Some months later the
company he worked for was acquired by another company and he, along with three
other top managers, was let go. "I
was lucky enough to be a top manager," he commented to me. And he went on to say that somehow or
other, the word of his job loss went back to the woman he had helped. She called
a friend of hers in Nashville, who in turn called a friend in Tampa, "and that
guy called me out of the blue to say, 'I understand you're looking for a job;
so-and-so has recommended you and I'm wondering if you would like to come and
talk to me.'" He still hadn't met
the lady whom he had helped and who was now trying to be helpful in return; nor
was he immediately inclined to go for the interview, so he deferred. Continuing
the story in his own words: "Then at a Christmas party that I had not wanted to
attend because I was unemployed, and low, and all that--you just have to kind of
force yourself in those situations because it's an opportunity to meet people,
that's why I went. She was at that
Christmas party and we met for the first time. She pressed me to follow up on
the call I had received. I went for
the job interview and learned that the job was way below my background. But the problem that the guy had was
that they were selling the company and his director of human resources left in
the middle because he didn't want to have to deal with laying off his
friends. So when the job-offer was
made to me, I said, 'The pay is about half of what I have made and would expect
to make, and you know the job will run only for a year, at best. Here's what I'll do.
I'll consult with you three days a week
and charge you an hourly rate that will amount to double what you are
offering. Don't pay me any
benefits; for the next ten months you need the top end of the job. You need communication, you need
compassion, you need people talking to managers. I will attend to that as if I
were your director of human resources, but I'm only going to come in three days
a week. Let's sign a ten month contract and see where that goes. At the end of ten months, you won't need
me any more." They agreed; he had
two days a week for other pursuits--"and that was the beginning of my consulting
business."
The most valuable part
of the consulting, he told me, was the personal reassurance. "Instead of being on the street, I was
in an office where somebody cared about what I said, and I was earning good
money during a ten-month job search. He interviewed on Mondays and Fridays and was working Tuesday through
Thursday, and "feeling a lot better" about himself.
The network linkage to
the person in Tampa he hardly even knew gave him the consulting job. The firm for which he was consulting was
bought by Cigna, a Philadelphia company, which had a job they couldn't fill in
Philadelphia. "I had lived in Philadelphia for 43 years before moving to Tampa,"
he said. "When they came to me with
an offer, that conversation was over in 15 minutes and I soon found myself back
in Philadelphia in a major job." It
all began with one link in a network chain.
Since "consulting" was
part of that story, this is as good a place as any to pass along advice offered
by a communications executive to persons in transition who write "Consultant" on
the top of their resumes: "Never say you are a consultant, unless you are.
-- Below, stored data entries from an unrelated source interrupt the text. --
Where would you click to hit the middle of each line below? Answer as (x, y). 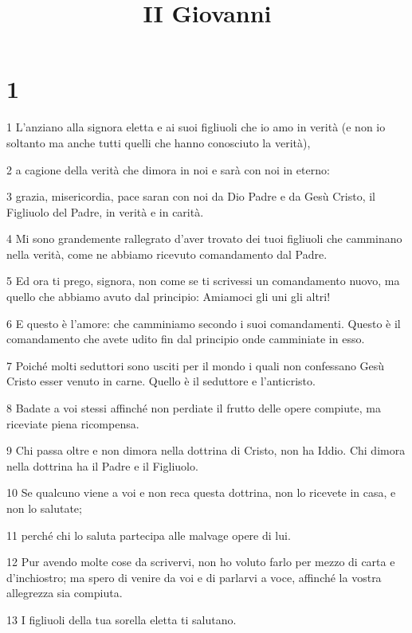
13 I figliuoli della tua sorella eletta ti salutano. (122, 619)
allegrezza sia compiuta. (65, 593)
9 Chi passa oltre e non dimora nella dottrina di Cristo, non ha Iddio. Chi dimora (206, 450)
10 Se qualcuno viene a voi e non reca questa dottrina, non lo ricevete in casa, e (201, 492)
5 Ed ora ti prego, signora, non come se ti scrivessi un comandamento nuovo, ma (203, 281)
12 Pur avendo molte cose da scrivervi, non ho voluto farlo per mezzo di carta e (201, 562)
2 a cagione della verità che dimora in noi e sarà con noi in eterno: (168, 169)
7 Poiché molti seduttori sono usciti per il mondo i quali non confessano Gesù (196, 365)

And if you can't say, 'I'm consulting
for...' a corporation you can name, don't say anything at all about
consulting."
Those who believe
"consultant" sounds impressive should talk to a friend of mine whose son injured his leg
during a family skiing vacation. When the father took his son to a nearby
hospital Emergency Room, an admitting clerk asked what he did for a living.
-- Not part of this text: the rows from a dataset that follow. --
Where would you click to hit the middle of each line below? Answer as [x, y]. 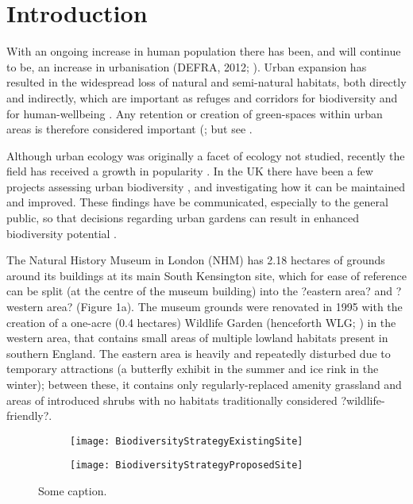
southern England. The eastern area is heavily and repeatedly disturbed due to [199, 353]
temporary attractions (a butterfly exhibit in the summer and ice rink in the [193, 369]
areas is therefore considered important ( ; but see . [129, 129]
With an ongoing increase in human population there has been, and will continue [204, 51]
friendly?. [29, 416]
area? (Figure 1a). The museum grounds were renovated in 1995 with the [225, 307]
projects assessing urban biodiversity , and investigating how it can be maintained [206, 186]
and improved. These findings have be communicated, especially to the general [197, 202]
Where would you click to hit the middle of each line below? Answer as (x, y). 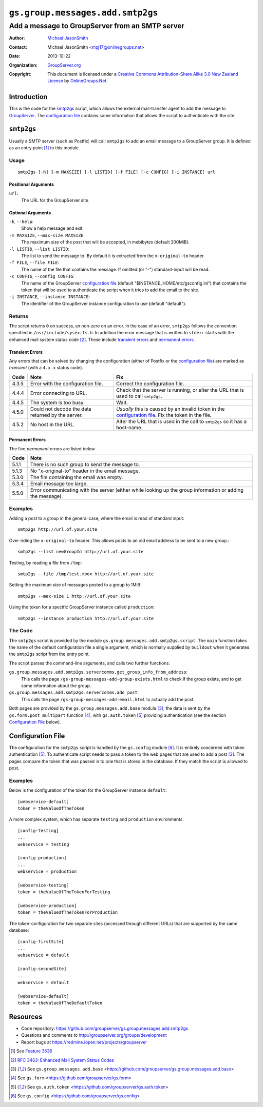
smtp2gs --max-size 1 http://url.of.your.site (74, 596)
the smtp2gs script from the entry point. (49, 654)
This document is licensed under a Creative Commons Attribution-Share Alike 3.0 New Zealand (143, 74)
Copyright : (20, 74)
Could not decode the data (61, 409)
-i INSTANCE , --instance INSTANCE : (49, 297)
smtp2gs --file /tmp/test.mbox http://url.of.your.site (86, 574)
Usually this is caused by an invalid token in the (170, 409)

"I'm a consultant," said the
father. "Is anyone in the family
employed?" the clerk inquired. He
had Blue Cross/Blue Shield coverage, but the hospital would not take it. He had to put the charge on his
(verified) VISA card.
A healthcare executive,
who turned to consulting in New Jersey while hoping to return to permanent
hospital-based employment, told me he found the work to be "like Mexican
stoop-labor; I now feel very close to the asparagus cutters."
Enough for the moment
about consulting; one additional Christmas story is worth repeating. It involved me personally and
illustrates how networks function.
For many years, during
the week after Christmas, I've been joining about a half dozen of my close
friends from college days, and their wives, for a dinner party. Many years ago, as one of those pleasant
gatherings was breaking up, a classmate took me
aside, pulled some folded papers from his pocket
and, out of both sight and hearing of the others, asked if I would take his
resume with me and keep him in mind if I heard of an opening for someone with
his background and experience. He
had liquidated a successful automobile sales-and-service operation about a year
before, thinking he would have no difficulty finding something new and
challenging to do. One of the
reasons he decided to get out of the automobile business was the very high
interest rates then prevailing; the "floor plan" offered by banks to dealers
squeezed profit margins excessively. That and other pressures convinced him it would be a good move to get out
of automobiles. He had been out for
about a year.
As we spoke, I glanced
at the resume and noticed that it was not possible to estimate his age from the
information summarized there. When
I commented that if a career summary raises questions instead of providing
answers, it could hurt more than help, he replied: "Who wants to take a look at
a guy who is 51?"
The very next day, in
another city at a Sunday brunch hosted by a bank chairman on whose board I
served, I found myself seated next to a man in the oil business. Someone at the table commented on the
high interest rates that showed no sign of breaking and were hurting
business. I mentioned that I had
just been talking to a friend who was a "refugee" from the automobile business
because of high interest rates, among other things. The oil man expressed interest and
inquired about my friend's identity. When he heard the name, he asked if there had been a leasing business
attached to the sales-and-service operation. It turned out that he knew my friend
slightly, was aware of his reputation, and wondered if I could obtain for him a
copy of my friend's resume! He had
a friend, a major manufacturer of gasoline service-station pumps, who was
looking for a general sales manager. My classmate got the job.
Your network should not
be limited simply to what I've referred to earlier as "functional friends,"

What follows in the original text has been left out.